Keep the text of the data exactly as it is and omit each picture from the copy.

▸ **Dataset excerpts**
====================

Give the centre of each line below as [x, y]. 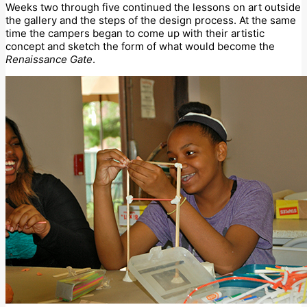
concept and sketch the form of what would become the [140, 47]
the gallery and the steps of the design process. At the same [151, 21]
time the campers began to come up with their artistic [135, 34]
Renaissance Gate [49, 60]
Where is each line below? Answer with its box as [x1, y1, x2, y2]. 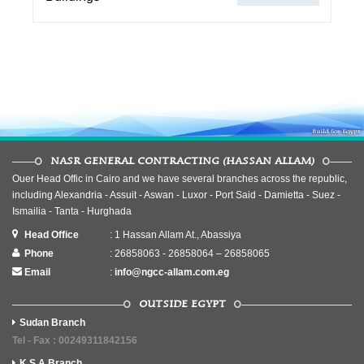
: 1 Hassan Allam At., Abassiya [109, 229, 241, 240]
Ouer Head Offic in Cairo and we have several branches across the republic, [12, 173, 347, 184]
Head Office [24, 229, 79, 240]
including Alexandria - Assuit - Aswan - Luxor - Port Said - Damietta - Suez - [12, 189, 340, 201]
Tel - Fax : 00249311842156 [12, 335, 137, 346]
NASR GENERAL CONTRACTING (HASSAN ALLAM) [50, 156, 314, 167]
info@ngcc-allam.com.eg [114, 266, 229, 278]
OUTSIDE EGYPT [138, 299, 226, 310]
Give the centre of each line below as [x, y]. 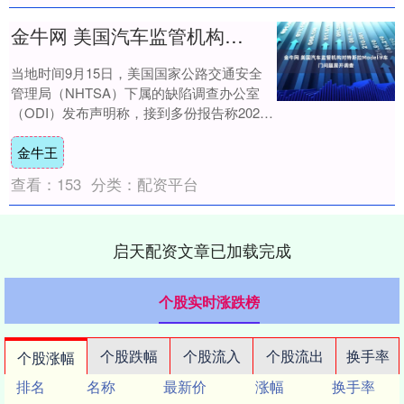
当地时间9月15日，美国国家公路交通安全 [137, 72]
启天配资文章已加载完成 [202, 249]
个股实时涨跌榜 [209, 301]
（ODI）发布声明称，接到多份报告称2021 [139, 112]
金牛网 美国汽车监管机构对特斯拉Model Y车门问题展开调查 [234, 35]
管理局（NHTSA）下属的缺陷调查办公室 [135, 92]
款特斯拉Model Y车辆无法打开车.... [116, 132]
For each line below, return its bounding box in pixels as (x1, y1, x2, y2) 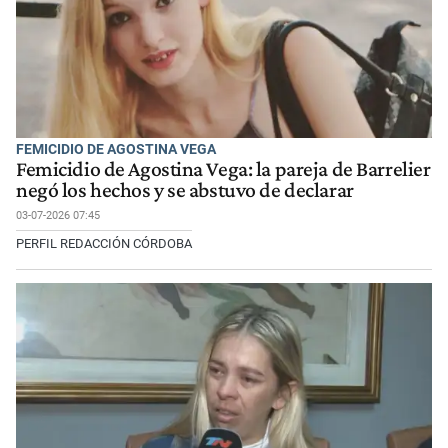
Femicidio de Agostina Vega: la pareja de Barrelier (16, 157, 431, 182)
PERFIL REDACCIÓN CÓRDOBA (16, 236, 192, 252)
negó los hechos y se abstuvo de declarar (16, 178, 354, 203)
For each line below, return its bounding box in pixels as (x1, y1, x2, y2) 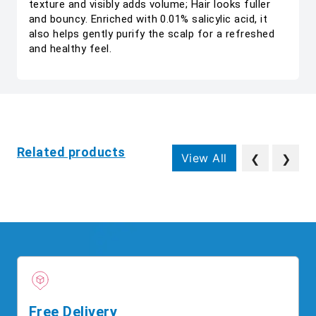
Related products (17, 145, 126, 159)
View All (181, 151, 227, 165)
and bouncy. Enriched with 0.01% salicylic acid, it (29, 13, 268, 25)
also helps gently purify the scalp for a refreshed (29, 28, 275, 40)
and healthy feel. (29, 42, 112, 55)
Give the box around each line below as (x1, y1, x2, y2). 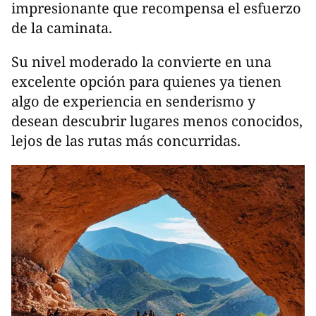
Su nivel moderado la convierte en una (11, 52, 272, 72)
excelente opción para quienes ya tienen (11, 72, 281, 92)
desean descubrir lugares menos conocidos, (11, 111, 303, 131)
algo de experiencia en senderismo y (11, 92, 255, 111)
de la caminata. (11, 18, 112, 38)
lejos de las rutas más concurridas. (11, 131, 241, 151)
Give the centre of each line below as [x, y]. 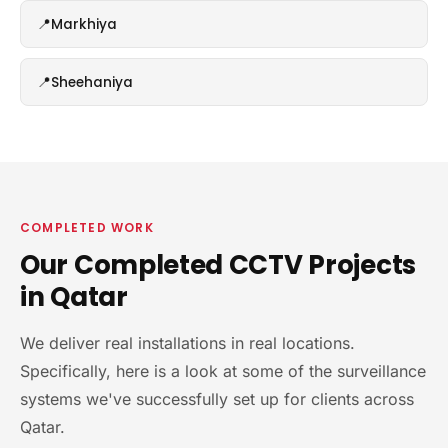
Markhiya [84, 24]
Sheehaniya [92, 82]
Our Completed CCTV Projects [218, 265]
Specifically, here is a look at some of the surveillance [223, 371]
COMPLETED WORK [87, 228]
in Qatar [74, 297]
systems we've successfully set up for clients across [217, 399]
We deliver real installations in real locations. [187, 343]
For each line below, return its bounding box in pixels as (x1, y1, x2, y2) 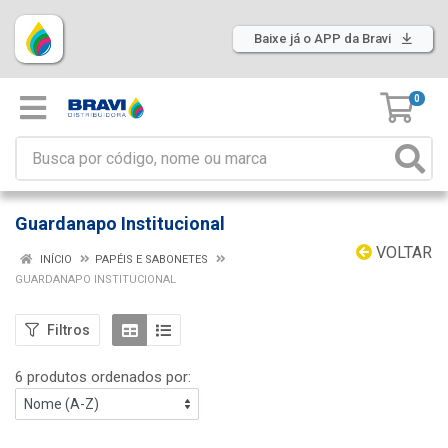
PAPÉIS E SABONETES (95, 253, 208, 266)
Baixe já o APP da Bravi (254, 31, 394, 46)
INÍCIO (37, 253, 72, 266)
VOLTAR (372, 243, 432, 262)
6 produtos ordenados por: (15, 368, 191, 386)
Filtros (47, 321, 90, 338)
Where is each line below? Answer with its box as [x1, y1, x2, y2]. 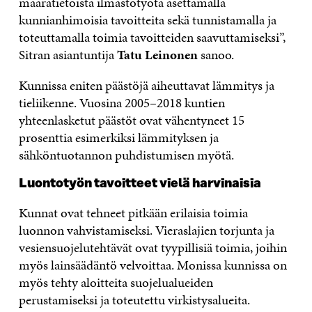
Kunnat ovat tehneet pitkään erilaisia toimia [18, 203, 248, 222]
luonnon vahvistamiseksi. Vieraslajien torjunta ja [18, 220, 274, 240]
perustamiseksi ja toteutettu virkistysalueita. [18, 290, 250, 309]
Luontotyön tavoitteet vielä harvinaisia [18, 176, 261, 191]
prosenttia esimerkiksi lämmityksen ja [18, 127, 219, 147]
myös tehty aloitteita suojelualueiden [18, 272, 213, 292]
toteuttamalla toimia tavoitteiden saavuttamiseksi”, [18, 27, 286, 47]
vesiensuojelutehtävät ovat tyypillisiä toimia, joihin [18, 237, 287, 257]
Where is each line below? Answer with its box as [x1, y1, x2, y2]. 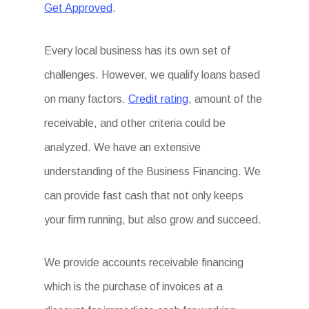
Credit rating [128, 93, 189, 105]
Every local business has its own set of [44, 45, 231, 57]
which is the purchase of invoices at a [44, 281, 223, 292]
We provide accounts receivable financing [44, 257, 244, 268]
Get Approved [44, 2, 113, 14]
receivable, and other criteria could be [44, 117, 226, 129]
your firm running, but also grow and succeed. [44, 214, 262, 226]
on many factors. [44, 93, 129, 105]
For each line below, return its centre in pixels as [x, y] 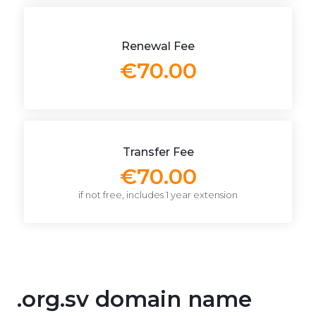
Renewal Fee [158, 46]
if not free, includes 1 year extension [158, 195]
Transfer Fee [158, 152]
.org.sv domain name [134, 299]
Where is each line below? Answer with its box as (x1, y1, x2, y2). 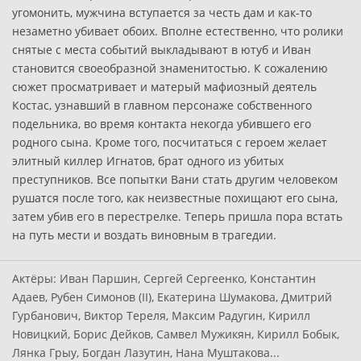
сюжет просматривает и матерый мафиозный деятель (12, 79, 317, 94)
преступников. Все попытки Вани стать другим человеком (12, 172, 338, 187)
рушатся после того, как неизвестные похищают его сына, (12, 190, 338, 205)
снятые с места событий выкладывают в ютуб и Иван (12, 42, 311, 57)
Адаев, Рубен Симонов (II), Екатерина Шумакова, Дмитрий (12, 289, 332, 305)
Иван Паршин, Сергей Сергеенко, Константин (56, 271, 316, 286)
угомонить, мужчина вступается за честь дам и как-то (12, 5, 312, 20)
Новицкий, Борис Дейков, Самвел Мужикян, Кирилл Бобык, (12, 326, 339, 342)
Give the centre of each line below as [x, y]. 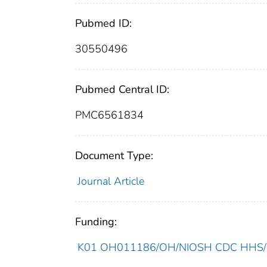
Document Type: [114, 156]
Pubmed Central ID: [122, 90]
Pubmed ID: [103, 24]
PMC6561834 [109, 115]
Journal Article [111, 181]
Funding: [96, 222]
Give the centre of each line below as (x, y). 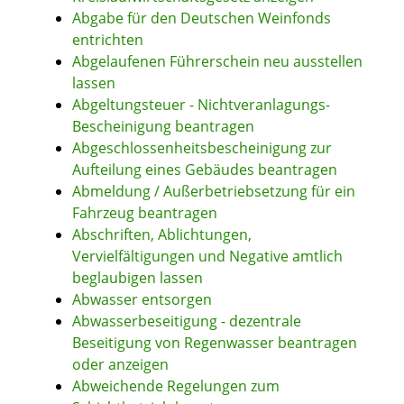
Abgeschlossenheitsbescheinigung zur (202, 148)
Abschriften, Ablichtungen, (162, 235)
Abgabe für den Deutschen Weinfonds (202, 18)
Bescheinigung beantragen (163, 127)
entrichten (108, 40)
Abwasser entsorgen (142, 300)
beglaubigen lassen (138, 278)
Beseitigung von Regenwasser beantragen (215, 343)
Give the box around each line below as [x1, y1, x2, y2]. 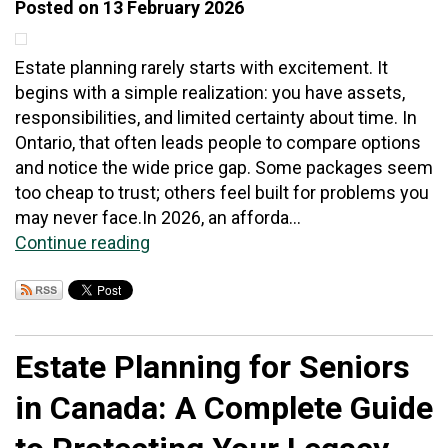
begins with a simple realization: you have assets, [15, 81, 405, 103]
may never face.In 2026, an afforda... [15, 206, 301, 228]
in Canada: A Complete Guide [15, 388, 433, 427]
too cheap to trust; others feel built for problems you [15, 181, 429, 203]
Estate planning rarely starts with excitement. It [15, 56, 388, 78]
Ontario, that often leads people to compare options [15, 131, 421, 153]
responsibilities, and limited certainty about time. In [15, 106, 417, 128]
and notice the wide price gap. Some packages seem [15, 156, 433, 178]
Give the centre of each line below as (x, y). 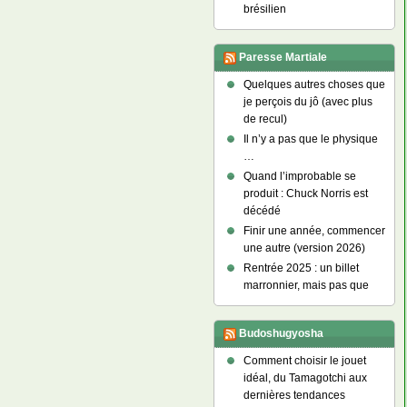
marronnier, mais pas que (306, 285)
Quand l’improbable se (299, 176)
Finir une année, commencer (314, 231)
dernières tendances (294, 395)
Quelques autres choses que (314, 84)
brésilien (264, 9)
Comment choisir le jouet (304, 361)
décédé (262, 211)
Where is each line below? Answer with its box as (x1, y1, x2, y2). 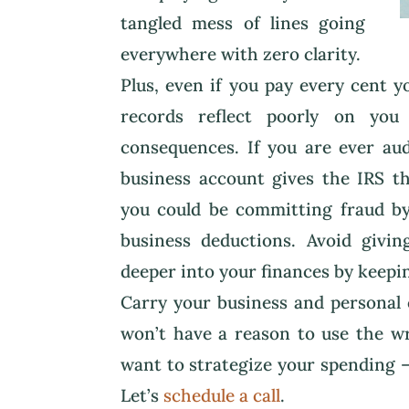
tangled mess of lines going (121, 11, 366, 34)
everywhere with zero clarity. (121, 42, 361, 65)
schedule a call (163, 383, 280, 406)
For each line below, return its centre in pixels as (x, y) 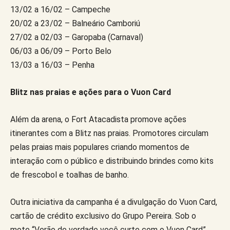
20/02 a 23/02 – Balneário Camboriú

====================

▸ **Answer box**
Give the centre of each line below as [x, y]. 
concept and sketch the form of what would become the [140, 47]
the gallery and the steps of the design process. At the same [151, 21]
time the campers began to come up with their artistic [135, 34]
Renaissance Gate [49, 60]
Where is each line below? Answer with its box as [x1, y1, x2, y2]. 
: 1 Hassan Allam At., Abassiya [109, 229, 241, 240]
Ouer Head Offic in Cairo and we have several branches across the republic, [12, 173, 347, 184]
Head Office [24, 229, 79, 240]
including Alexandria - Assuit - Aswan - Luxor - Port Said - Damietta - Suez - [12, 189, 340, 201]
Tel - Fax : 00249311842156 [12, 335, 137, 346]
NASR GENERAL CONTRACTING (HASSAN ALLAM) [50, 156, 314, 167]
info@ngcc-allam.com.eg [114, 266, 229, 278]
OUTSIDE EGYPT [138, 299, 226, 310]
Give the centre of each line below as [x, y]. 
当地时间9月15日，美国国家公路交通安全 [137, 72]
启天配资文章已加载完成 [202, 249]
个股实时涨跌榜 [209, 301]
（ODI）发布声明称，接到多份报告称2021 [139, 112]
金牛网 美国汽车监管机构对特斯拉Model Y车门问题展开调查 [234, 35]
管理局（NHTSA）下属的缺陷调查办公室 [135, 92]
款特斯拉Model Y车辆无法打开车.... [116, 132]
For each line below, return its bounding box in pixels as (x1, y1, x2, y2) 
Femicidio de Agostina Vega: la pareja de Barrelier (16, 157, 431, 182)
PERFIL REDACCIÓN CÓRDOBA (16, 236, 192, 252)
negó los hechos y se abstuvo de declarar (16, 178, 354, 203)
For each line below, return its bounding box in pixels as (x1, y1, x2, y2) 
Related products (17, 145, 126, 159)
View All (181, 151, 227, 165)
and bouncy. Enriched with 0.01% salicylic acid, it (29, 13, 268, 25)
also helps gently purify the scalp for a refreshed (29, 28, 275, 40)
and healthy feel. (29, 42, 112, 55)
Give the box around each line below as (x1, y1, x2, y2). 
Su nivel moderado la convierte en una (11, 52, 272, 72)
excelente opción para quienes ya tienen (11, 72, 281, 92)
desean descubrir lugares menos conocidos, (11, 111, 303, 131)
algo de experiencia en senderismo y (11, 92, 255, 111)
de la caminata. (11, 18, 112, 38)
lejos de las rutas más concurridas. (11, 131, 241, 151)
Give the centre of each line below as [x, y]. 
Markhiya [84, 24]
Sheehaniya [92, 82]
Our Completed CCTV Projects [218, 265]
Specifically, here is a look at some of the surveillance [223, 371]
COMPLETED WORK [87, 228]
in Qatar [74, 297]
systems we've successfully set up for clients across [217, 399]
We deliver real installations in real locations. [187, 343]
For each line below, return its bounding box in pixels as (x1, y1, x2, y2) 
PAPÉIS E SABONETES (95, 253, 208, 266)
Baixe já o APP da Bravi (254, 31, 394, 46)
INÍCIO (37, 253, 72, 266)
VOLTAR (372, 243, 432, 262)
6 produtos ordenados por: (15, 368, 191, 386)
Filtros (47, 321, 90, 338)
Where is each line below? Answer with its box as [x1, y1, x2, y2]. 
Kunnat ovat tehneet pitkään erilaisia toimia [18, 203, 248, 222]
luonnon vahvistamiseksi. Vieraslajien torjunta ja [18, 220, 274, 240]
perustamiseksi ja toteutettu virkistysalueita. [18, 290, 250, 309]
Luontotyön tavoitteet vielä harvinaisia [18, 176, 261, 191]
prosenttia esimerkiksi lämmityksen ja [18, 127, 219, 147]
myös tehty aloitteita suojelualueiden [18, 272, 213, 292]
toteuttamalla toimia tavoitteiden saavuttamiseksi”, [18, 27, 286, 47]
vesiensuojelutehtävät ovat tyypillisiä toimia, joihin [18, 237, 287, 257]
Where is each line below? Answer with its box as [x1, y1, x2, y2]. 
Credit rating [128, 93, 189, 105]
Every local business has its own set of [44, 45, 231, 57]
which is the purchase of invoices at a [44, 281, 223, 292]
We provide accounts receivable financing [44, 257, 244, 268]
Get Approved [44, 2, 113, 14]
receivable, and other criteria could be [44, 117, 226, 129]
your firm running, but also grow and succeed. [44, 214, 262, 226]
on many factors. [44, 93, 129, 105]
For each line below, return its centre in pixels as [x, y] 
Renewal Fee [158, 46]
if not free, includes 1 year extension [158, 195]
Transfer Fee [158, 152]
.org.sv domain name [134, 299]
Where is each line below? Answer with its box as (x1, y1, x2, y2). 
сюжет просматривает и матерый мафиозный деятель (12, 79, 317, 94)
преступников. Все попытки Вани стать другим человеком (12, 172, 338, 187)
рушатся после того, как неизвестные похищают его сына, (12, 190, 338, 205)
снятые с места событий выкладывают в ютуб и Иван (12, 42, 311, 57)
Адаев, Рубен Симонов (II), Екатерина Шумакова, Дмитрий (12, 289, 332, 305)
Иван Паршин, Сергей Сергеенко, Константин (56, 271, 316, 286)
угомонить, мужчина вступается за честь дам и как-то (12, 5, 312, 20)
Новицкий, Борис Дейков, Самвел Мужикян, Кирилл Бобык, (12, 326, 339, 342)
Give the centre of each line below as [x, y]. 
Document Type: [114, 156]
Pubmed Central ID: [122, 90]
Pubmed ID: [103, 24]
PMC6561834 [109, 115]
Journal Article [111, 181]
Funding: [96, 222]
Give the centre of each line below as (x, y). 
Abgeschlossenheitsbescheinigung zur (202, 148)
Abschriften, Ablichtungen, (162, 235)
Abgabe für den Deutschen Weinfonds (202, 18)
Bescheinigung beantragen (163, 127)
entrichten (108, 40)
Abwasser entsorgen (142, 300)
beglaubigen lassen (138, 278)
Beseitigung von Regenwasser beantragen (215, 343)
Give the box around each line below as [x1, y1, x2, y2]. 
begins with a simple realization: you have assets, [15, 81, 405, 103]
may never face.In 2026, an afforda... [15, 206, 301, 228]
in Canada: A Complete Guide [15, 388, 433, 427]
too cheap to trust; others feel built for problems you [15, 181, 429, 203]
Estate planning rarely starts with excitement. It [15, 56, 388, 78]
Ontario, that often leads people to compare options [15, 131, 421, 153]
responsibilities, and limited certainty about time. In [15, 106, 417, 128]
and notice the wide price gap. Some packages seem [15, 156, 433, 178]
Give the centre of each line below as (x, y). 
marronnier, mais pas que (306, 285)
Quand l’improbable se (299, 176)
Finir une année, commencer (314, 231)
dernières tendances (294, 395)
Quelques autres choses que (314, 84)
brésilien (264, 9)
Comment choisir le jouet (304, 361)
décédé (262, 211)
Where is each line below? Answer with its box as (x1, y1, x2, y2). 
tangled mess of lines going (121, 11, 366, 34)
everywhere with zero clarity. (121, 42, 361, 65)
schedule a call (163, 383, 280, 406)
For each line below, return its centre in pixels as (x, y) 
20/02 a 23/02 – Balneário Camboriú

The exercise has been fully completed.